*Supplied information*
● ● ● ●

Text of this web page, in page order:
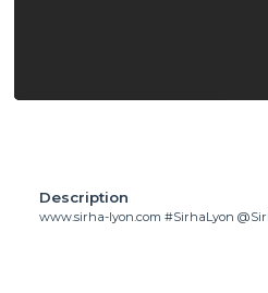
Description
www.sirha-lyon.com #SirhaLyon
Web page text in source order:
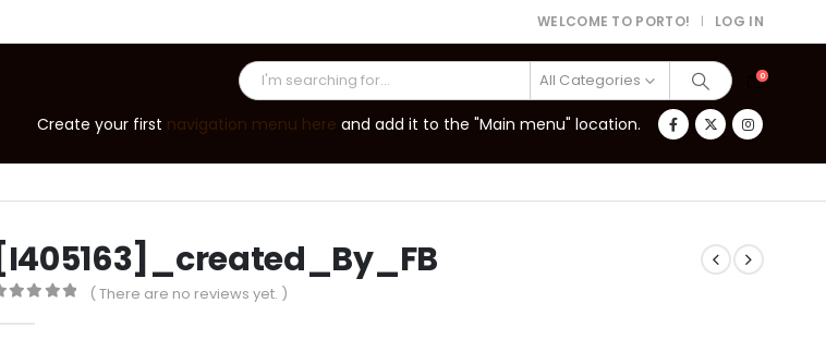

● ● ● ●

*Directions*
All of the material above is to be copied exactly, with no pictures.

*The answer*
Text of this web page, in page order:
Description
www.sirha-lyon.com #SirhaLyon
Web page text in source order:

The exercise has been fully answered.